Table 5.3: Generally, the most frequent use of loans is agriculture, followed by food and retail.
Sector Percentage
Agriculture 27.3
Food 21.1
Retail 18.8
Services 6.7
Personal Use 5.8
Education 5.0
Clothing 4.9
Housing 4.9
Transportation 2.3
Arts 1.9
Health 1.4
Table 5.4: Half of all Kiva loans are requested in Asia followed by Africa, South America, Oceania and finally the European Union.
Regions Percentage
Asia 49.74
Africa 25.83
Americas 22.77
Oceania 1.18
Europe 0.47

Notice most loans are requested by single females, the least amount of loans are given in the EU, weekly repayment is an unpopular form of paying loans back and entertainment, wholesale, manufacturing, and construction amount less than 2.2% of sectors.

Now I’m curious to look at the top 10 countries requesting Kiva loans but per capita and per number of internet users.

Let’s see how the top 10 changes when it comes to internet users. I used this ranking, which is based on numbers published by the International Telecommunications Union.

Now let’s look at the distributions of our numeric variables.

# 6 Techniques used

• I used the quantmode package to convert all loans into a unique currency (US dollars) for comparison. There were two currencies that were unavailable.

• Taking all the different levels that came in the borrower_genders variable and creating five neat categories to better understand who are the borrowers was good practice with lists and the stringr package.

# 7 Questions from this analysis

• Why is Retail and not Food (as in other regions) the second most common use for loans in Asia.
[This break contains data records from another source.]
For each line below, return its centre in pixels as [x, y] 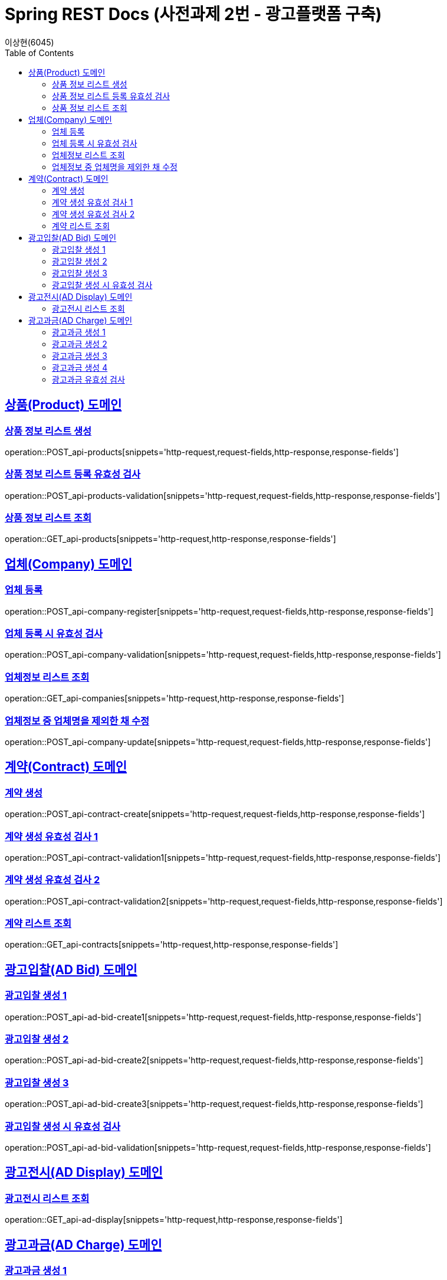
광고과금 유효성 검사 [88, 379]
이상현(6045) [29, 42]
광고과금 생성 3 [80, 355]
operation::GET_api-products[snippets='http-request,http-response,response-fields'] [170, 539]
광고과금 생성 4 [80, 367]
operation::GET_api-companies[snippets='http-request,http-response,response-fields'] [175, 698]
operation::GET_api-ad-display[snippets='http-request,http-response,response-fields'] [174, 1220]
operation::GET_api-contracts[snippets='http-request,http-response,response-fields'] [172, 945]
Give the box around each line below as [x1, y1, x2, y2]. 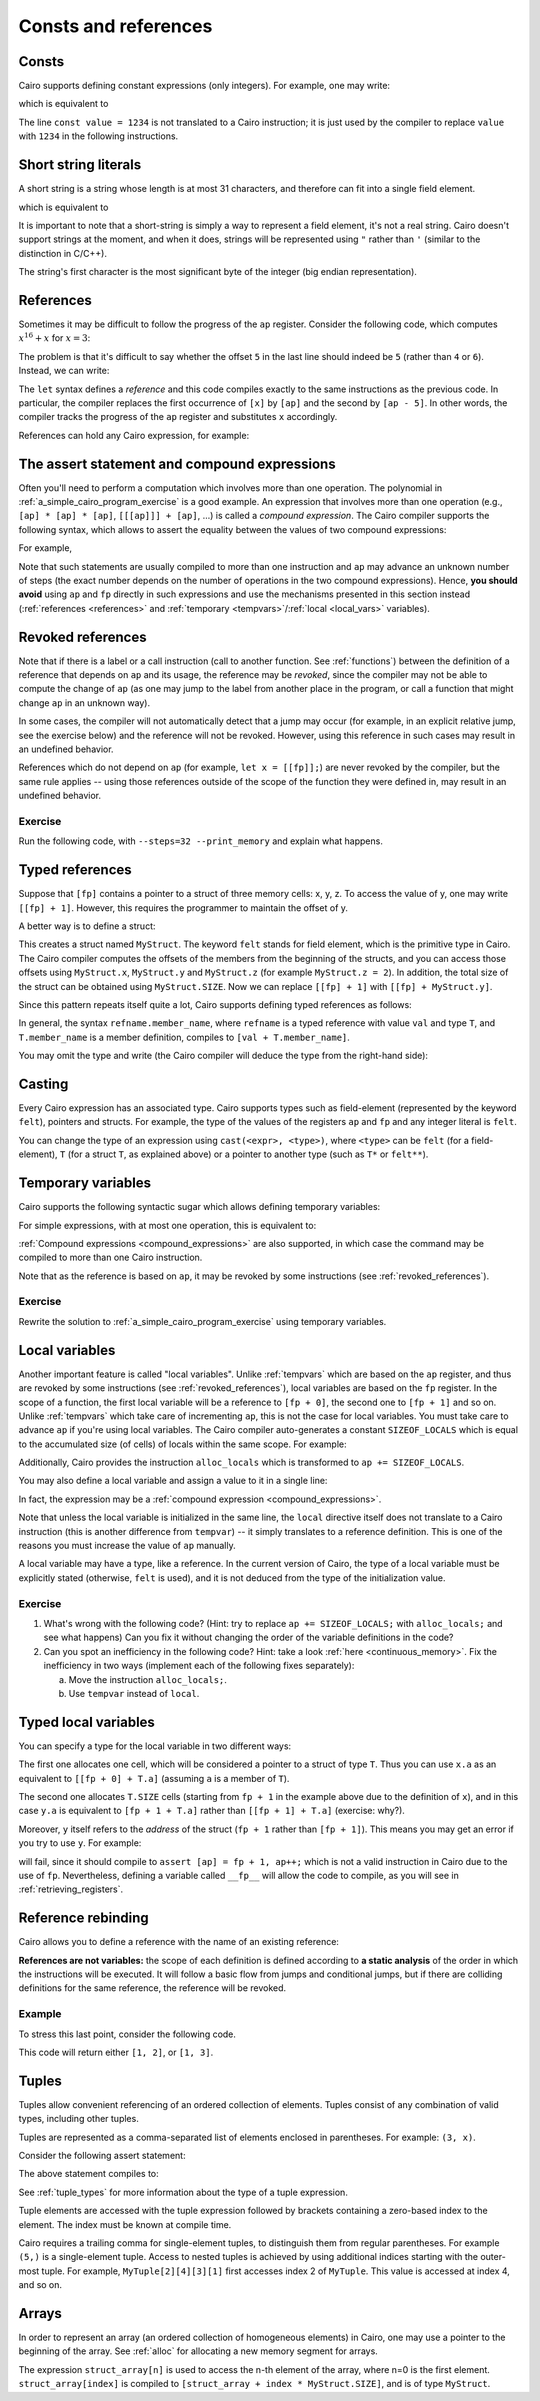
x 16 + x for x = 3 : [18, 331, 91, 344]
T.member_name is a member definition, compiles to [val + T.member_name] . [18, 1031, 350, 1043]
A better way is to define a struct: [18, 920, 156, 932]
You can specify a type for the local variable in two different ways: [18, 1740, 292, 1752]
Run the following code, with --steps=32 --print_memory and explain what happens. [18, 835, 384, 847]
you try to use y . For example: [18, 1837, 142, 1849]
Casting [18, 1075, 69, 1092]
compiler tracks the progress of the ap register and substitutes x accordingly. [18, 411, 338, 423]
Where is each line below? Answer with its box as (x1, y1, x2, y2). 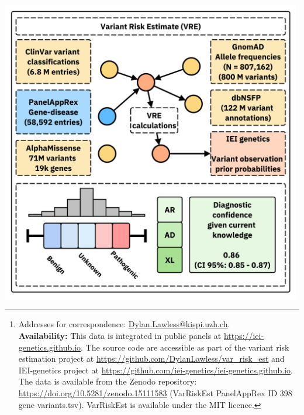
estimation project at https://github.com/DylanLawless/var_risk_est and (18, 352, 285, 365)
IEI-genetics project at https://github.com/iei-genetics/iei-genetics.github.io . (18, 363, 293, 376)
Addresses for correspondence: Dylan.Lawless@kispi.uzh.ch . (18, 318, 230, 330)
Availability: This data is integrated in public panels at (18, 330, 222, 342)
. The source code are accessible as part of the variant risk (81, 341, 289, 353)
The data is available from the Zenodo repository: (18, 375, 197, 387)
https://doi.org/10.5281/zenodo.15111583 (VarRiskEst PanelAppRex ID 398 (18, 387, 292, 399)
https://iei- (223, 330, 264, 342)
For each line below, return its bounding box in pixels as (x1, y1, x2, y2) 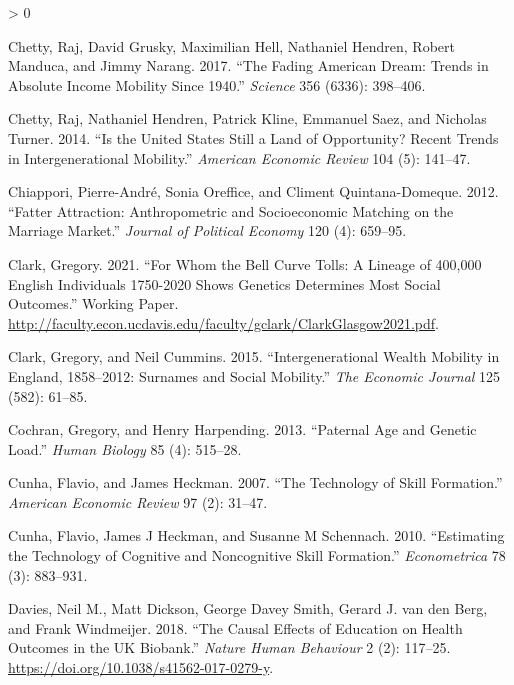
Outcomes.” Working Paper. (8, 293, 179, 314)
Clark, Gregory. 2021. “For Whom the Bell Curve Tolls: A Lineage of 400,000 (8, 253, 482, 274)
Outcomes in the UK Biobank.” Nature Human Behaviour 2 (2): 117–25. (8, 637, 451, 658)
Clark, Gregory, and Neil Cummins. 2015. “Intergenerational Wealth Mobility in (8, 346, 500, 367)
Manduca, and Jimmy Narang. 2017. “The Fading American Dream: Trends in (8, 55, 489, 76)
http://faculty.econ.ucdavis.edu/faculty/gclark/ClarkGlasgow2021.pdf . (8, 312, 439, 333)
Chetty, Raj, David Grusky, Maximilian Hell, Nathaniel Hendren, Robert (8, 35, 456, 56)
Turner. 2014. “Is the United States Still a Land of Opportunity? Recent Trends (8, 127, 499, 148)

• Who are the givers? Where are they? Does proximity of the lender to the borrower have anything to do with funding times?

• Does the Kiva website have anything to do with funding times? For example, giving_time, the time between posting the loan and the loan being fully funded, has two peaks, at around one week and one month. Is this due to the platform and the promotion of loans that have been posted for a certain amount of time?